[Data entries]
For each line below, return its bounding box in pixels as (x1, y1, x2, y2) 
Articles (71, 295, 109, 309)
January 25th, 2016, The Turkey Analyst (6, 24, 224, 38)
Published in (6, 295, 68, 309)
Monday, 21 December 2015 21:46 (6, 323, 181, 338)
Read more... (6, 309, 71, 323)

--

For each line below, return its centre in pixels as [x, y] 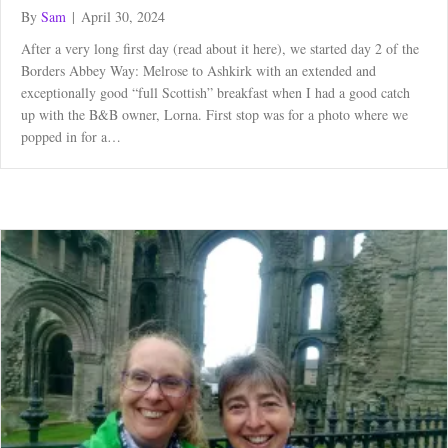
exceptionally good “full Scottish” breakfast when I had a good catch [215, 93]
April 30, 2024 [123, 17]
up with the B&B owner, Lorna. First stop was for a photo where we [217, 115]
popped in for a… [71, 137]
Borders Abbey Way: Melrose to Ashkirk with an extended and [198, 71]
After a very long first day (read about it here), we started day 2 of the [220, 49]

#### [What you need to do]
Above are the records; copy exactly the lines from the line with "Published in (6, 295, 68, 309)" through the line with "Read more... (6, 309, 71, 323)", both included.

#### [Output below]
Published in (6, 295, 68, 309)
Monday, 21 December 2015 21:46 (6, 323, 181, 338)
Read more... (6, 309, 71, 323)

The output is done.